German politician panned over Candy Crush confession

A German regional leader has sparked a backlash after he admitted on a chat app to playing Candy Crush on his phone during online pandemic response meetings with Chancellor Angela Merkel.

German politician panned over Candy Crush confession
Thuringia state premier Bodo Ramelow.
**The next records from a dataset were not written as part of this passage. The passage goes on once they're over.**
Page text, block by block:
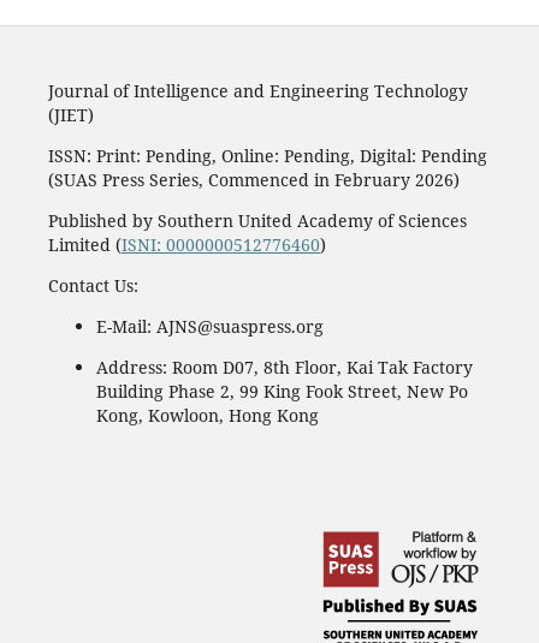
Journal of Intelligence and Engineering Technology
(JIET)
ISSN: Print: Pending, Online: Pending, Digital: Pending
(SUAS Press Series, Commenced in February 2026)
Published by Southern United Academy of Sciences
Limited (ISNI: 0000000512776460)
Contact Us:
E-Mail: AJNS@suaspress.org
Address: Room D07, 8th Floor, Kai Tak Factory
Building Phase 2, 99 King Fook Street, New Po
Kong, Kowloon, Hong Kong

Photo: DPA

Bodo Ramelow, head of the eastern Thuringia state, made the confession during what he thought was a closed meeting on the invitation-only audio chatroom app Clubhouse at the weekend.

The politician from the hard-left Die Linke party said that during the often hours-long sessions, “some people play Sudoku, others play chess or Scrabble on their phones, and I play Candy Crush,” according to German media reports.

He also reportedly referred to the chancellor as “Merkelchen”, a diminutive meaning “little Merkel”.

Responding to criticism online and in the media, Ramelow apologised for the Merkel slur and reflected on Twitter that “diminishing the chancellor's name was an act of male ignorance”.

At a press conference in Berlin on Monday, Merkel's spokesman Steffen Seibert quipped that the revelation “speaks for itself and requires no further comment”.

Armin Laschet, the head of Merkel's conservative CDU party, said he did not play games in the pandemic conferences “because they are about very, very important questions”.

“We are discussing fundamental encroachments on basic rights… in schools, in education, in the economy, and you have to be involved in a focused way,” he told reporters in Berlin on Monday.

Thuringia's interior minister, Georg Maier of the Social Democrats, told the RND broadcaster that Ramelow “should reconsider his behaviour”.

Ramelow and other state premiers pushed back hard against Merkel's proposals for a tougher lockdown at a decisive pandemic meeting in October – weeks before an explosion in new coronavirus cases.

Ramelow has since expressed regret and admitted that the chancellor was right to push for tougher measures.